Bin Wei^*, Silvy da Rocha Dias^*, Hongyan Wang^* and Christopher E. Rudd^2,*,

^* Molecular Immunology Section, Department of Immunology, Faculty of Medicine, Imperial College London, Hammersmith Hospital, London, United Kingdom; and Cell Signalling Section, Division of Immunology, Department of Pathology, University of Cambridge, Cambridge, United Kingdom

CTLA-4 can negatively regulate cytokine production and proliferation, increase motility, and override the TCR-induced stop-signal needed for stable T cell-APC conjugation. Despite this, little is known regarding whether CTLA-4 can alter T cell morphology and the nature of the signaling events that could account for this event. In this study, we demonstrate that anti-CTLA-4 and CD3/CTLA-4 induce rapid T cell polarization (i.e., within 15–30 min) with increases in lamellipodia, filopodia, and uropod formation. This was observed with anti-CTLA-4 and CD80-Ig ligation of CTLA-4, but not with anti-CD3 alone, or anti-CD3/CD28 coligation. Polarization required PI3K, the guanine nucleotide exchange factor Vav1, the GTP-binding protein Cdc42, as well as myosin L chain kinase. By contrast, a key downstream target of PI3K, protein kinase B, as well as Rho kinase and RhoA, were not needed. Our results demonstrate that CTLA-4 is a potent activator T cell polarization needed for motility, and this process involves specific set of signaling proteins that might contribute to coreceptor regulation of T cell function.

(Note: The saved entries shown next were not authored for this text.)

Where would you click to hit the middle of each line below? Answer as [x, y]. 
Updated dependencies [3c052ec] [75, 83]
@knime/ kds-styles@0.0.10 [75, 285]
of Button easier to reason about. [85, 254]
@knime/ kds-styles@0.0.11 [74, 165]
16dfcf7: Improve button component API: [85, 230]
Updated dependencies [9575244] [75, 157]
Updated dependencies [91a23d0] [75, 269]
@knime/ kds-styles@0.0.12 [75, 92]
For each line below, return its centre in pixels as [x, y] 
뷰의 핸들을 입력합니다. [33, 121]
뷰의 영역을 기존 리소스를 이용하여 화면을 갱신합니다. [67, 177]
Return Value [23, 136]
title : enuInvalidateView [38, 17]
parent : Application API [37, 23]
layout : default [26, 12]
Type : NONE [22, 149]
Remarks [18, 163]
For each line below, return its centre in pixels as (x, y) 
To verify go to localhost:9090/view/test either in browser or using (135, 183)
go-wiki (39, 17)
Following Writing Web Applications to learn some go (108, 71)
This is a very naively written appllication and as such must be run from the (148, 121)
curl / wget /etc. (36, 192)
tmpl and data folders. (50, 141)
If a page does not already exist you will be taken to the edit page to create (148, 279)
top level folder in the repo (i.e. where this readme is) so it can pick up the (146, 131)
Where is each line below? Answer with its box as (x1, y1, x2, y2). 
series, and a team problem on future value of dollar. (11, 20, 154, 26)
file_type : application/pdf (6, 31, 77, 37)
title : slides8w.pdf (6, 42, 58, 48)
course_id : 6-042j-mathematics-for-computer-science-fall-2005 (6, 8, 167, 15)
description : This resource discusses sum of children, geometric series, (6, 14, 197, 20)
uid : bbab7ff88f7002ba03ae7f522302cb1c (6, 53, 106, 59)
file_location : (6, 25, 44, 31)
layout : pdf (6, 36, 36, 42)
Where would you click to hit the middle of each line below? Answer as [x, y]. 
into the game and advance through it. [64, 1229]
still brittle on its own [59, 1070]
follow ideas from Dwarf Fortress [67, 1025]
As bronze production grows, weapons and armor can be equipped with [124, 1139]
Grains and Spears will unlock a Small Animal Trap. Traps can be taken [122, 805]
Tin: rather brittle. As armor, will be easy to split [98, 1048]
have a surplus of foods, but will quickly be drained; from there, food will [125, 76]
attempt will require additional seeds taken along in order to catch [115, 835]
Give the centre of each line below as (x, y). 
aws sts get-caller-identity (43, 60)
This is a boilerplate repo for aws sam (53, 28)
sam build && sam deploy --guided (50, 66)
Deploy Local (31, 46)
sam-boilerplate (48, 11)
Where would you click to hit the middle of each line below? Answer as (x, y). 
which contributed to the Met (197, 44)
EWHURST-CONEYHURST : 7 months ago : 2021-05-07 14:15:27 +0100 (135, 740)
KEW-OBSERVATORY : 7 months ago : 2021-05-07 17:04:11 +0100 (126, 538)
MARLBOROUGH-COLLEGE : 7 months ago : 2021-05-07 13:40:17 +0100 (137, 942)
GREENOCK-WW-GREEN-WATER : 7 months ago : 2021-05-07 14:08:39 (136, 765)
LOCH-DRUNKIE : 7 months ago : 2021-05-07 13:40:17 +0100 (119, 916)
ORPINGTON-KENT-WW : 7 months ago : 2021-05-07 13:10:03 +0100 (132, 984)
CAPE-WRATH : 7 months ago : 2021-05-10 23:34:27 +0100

The costs of publication of this article were defrayed in part by the payment of page charges. This article must therefore be hereby marked advertisement in accordance with 18 U.S.C. Section 1734 solely to indicate this fact.

¹ This work was supported from a grant from the Wellcome Trust, London. C.E.R. is the recipient of a Principal Research Fellow Award.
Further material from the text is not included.